First, there were 2.
Then, we became 4.
Now…we are anticipating number 5!
Yes, it is true! I am pregnant! 🙂
My daughters, my husband and I are all over the moon with excitement about this next step of our lives. It is still a little hard to believe in the midst of the craziness we live, but Little One is growing and I am becoming more and more aware of a new presence in my body every day! My daughters regularly scrutinize me to see just exactly how fat I have become and my clothes are starting to make some real complaints at being stretched and pulled.
I smiled when I met a woman in the grocery store and she said,
“Oh, isn’t that something! You know, it happens so many times! After someone adopts they end up pregnant!”
I grinned at her surprised expression when I said,
“Well, this one was actually part of the plan.”
Yes, we may be crazy.
But we are all very happy and confident that this new little person is entering the drama at just the right time, all in the hands of our Creator.
I feel a little guilty some days.
I have two beautiful daughters, and now I am pregnant with a third child.

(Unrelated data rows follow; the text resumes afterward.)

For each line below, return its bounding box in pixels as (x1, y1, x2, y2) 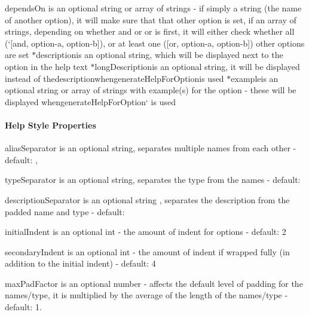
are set (5, 48, 29, 61)
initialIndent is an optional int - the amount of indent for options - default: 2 (5, 225, 286, 238)
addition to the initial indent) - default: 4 (5, 257, 156, 270)
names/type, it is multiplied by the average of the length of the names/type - (5, 289, 288, 301)
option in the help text (5, 60, 88, 72)
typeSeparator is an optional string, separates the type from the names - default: (5, 173, 301, 186)
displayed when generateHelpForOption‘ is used (5, 95, 176, 108)
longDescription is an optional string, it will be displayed (94, 60, 300, 72)

I know there are so many women who enter the world of foster care and adoption because they’ve been unable to bear children from their womb for one reason or another. I know there are hundreds of women who long to be able to carry a child.
I don’t know what to say.
But I do know this.
This life inside of me is valuable and precious, and I will choose to celebrate it with as little guilt and as much confidence as possible.

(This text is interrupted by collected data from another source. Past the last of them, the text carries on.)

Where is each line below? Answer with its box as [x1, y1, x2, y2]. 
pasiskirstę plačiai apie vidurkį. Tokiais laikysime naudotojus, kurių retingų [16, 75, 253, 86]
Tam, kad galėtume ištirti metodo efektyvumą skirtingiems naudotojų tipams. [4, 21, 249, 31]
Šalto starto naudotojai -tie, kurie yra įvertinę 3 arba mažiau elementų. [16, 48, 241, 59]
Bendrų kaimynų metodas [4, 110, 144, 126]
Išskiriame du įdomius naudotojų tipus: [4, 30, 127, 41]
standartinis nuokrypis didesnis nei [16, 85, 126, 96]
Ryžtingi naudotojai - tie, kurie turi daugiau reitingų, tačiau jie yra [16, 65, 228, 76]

I am so excited to meet this child, just as I was so excited to meet my daughters last Spring. They can’t wait to be big sisters, and I am so thrilled they are here to enjoy this journey with us! Just as I was in awe at the arrival of my two beautiful girls in our lives, I am in awe that once again…even after all the mistakes I’ve made…God has chosen to place a child in my care.

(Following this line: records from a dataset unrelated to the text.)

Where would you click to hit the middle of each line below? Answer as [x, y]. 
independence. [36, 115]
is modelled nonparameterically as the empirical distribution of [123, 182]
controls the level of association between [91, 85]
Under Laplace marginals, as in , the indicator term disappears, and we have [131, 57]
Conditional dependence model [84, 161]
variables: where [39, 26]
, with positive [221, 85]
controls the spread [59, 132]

My favourite passage of scripture these days is found in Psalm 139.
I found this passage shortly before I realized I was pregnant, while putting together lifebooks for my daughters. I wanted to start their stories with the message that even though I wasn’t a part of their beginning, God was. He was always there, and their presence here with me is not a mistake. When I found these words in Psalm 139 I was filled with both awe and incredible joy. It felt like such a gift to be able to etch these words into the beginning of their stories when there is so much I cannot tell them with confidence.
We are blessed to have pictures of their birth parents…even a picture of their Mommy a few weeks before giving birth, her belly swollen and a smile on her face.
Yet her presence in my daughters’ lives is mixed with so much uncertainty, pain and even anger at times. I have longed to be able to tell them without a shadow of a doubt that their birth mother loved and cherished them from the beginning; that she made choices for them out of a deep love and selflessness inside of her; that she dreamed of a bright future for them. It would make the story so much simpler to be able to tie it up in a neat bow of heroism and sacrifice all for the good of them. But their stories are not quite that simple, and there are a lot of questions without easy answers. They know much uncertainty and rejection for their young age, and all I can do is to give them honest, age appropriate answers to their many questions…and to say the words “I am so sorry.” It is not my story to twist, paint in bright colours or finish with a flourish.
So imagine the gift of these words.
ALL THE Delicate INNER PARTS OF MY
BODY & KNIT ME TOGETHER
IN MY MOTHER’S WOMB.
THANK YOU FOR MAKING ME
SO WONDERFULLY COMPLEX!
I PRAISE YOU, GOD!
YOUR WORKMANSHIP IS
HOW WELL I KNOW IT.
YOU WATCHED ME AS
I WAS BEING FORMED IN UTTER SECLUSION;
As I was woven together in the dark of the womb.
YOU SAW ME BEFORE I WAS BORN.
ALL THE DAYS YOU HAD PLANNED FOR ME WERE
WRITTEN IN YOUR BOOK
EVEN ONE OF THEM CAME TO BE.
Psalm 139: 13-16
A few weeks later when I found out I was carrying one of these tiny miracles within my own womb, I went back and smiled as I read these verses again. All my children’s names will be written in my Bible beside this verse. No matter who their birth parents may be, what truths their stories may hold or what devastation life may bring…I know this to be life-giving, sustaining TRUTH.
He has seen us long before we were ever born.
We are HIS intricate creation.
Our existence is not a mistake, and before our first breath He could see each day of our lives stretched before Him like the seashore.
We are loved.
We are wanted.
We are in his capable hands.
And that is enough for this Mama to cling to. If I accomplish nothing else I hope to give this knowledge as a gift, buried deep in the hearts of each of my children.